Work item » From the entries that follow, gather each line holding the word "Fortune".

————

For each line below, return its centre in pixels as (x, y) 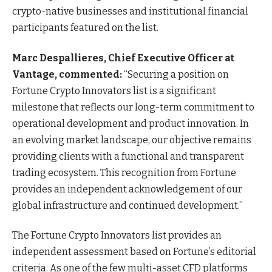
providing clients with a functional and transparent (128, 156)
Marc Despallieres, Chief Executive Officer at (123, 58)
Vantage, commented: (67, 74)
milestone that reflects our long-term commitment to (133, 107)
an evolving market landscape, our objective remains (132, 140)
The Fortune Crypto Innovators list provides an (117, 235)
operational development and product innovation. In (131, 123)
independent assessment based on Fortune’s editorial (134, 251)

————

Response area »
The Fortune Crypto Innovators list provides an (117, 235)
independent assessment based on Fortune’s editorial (134, 251)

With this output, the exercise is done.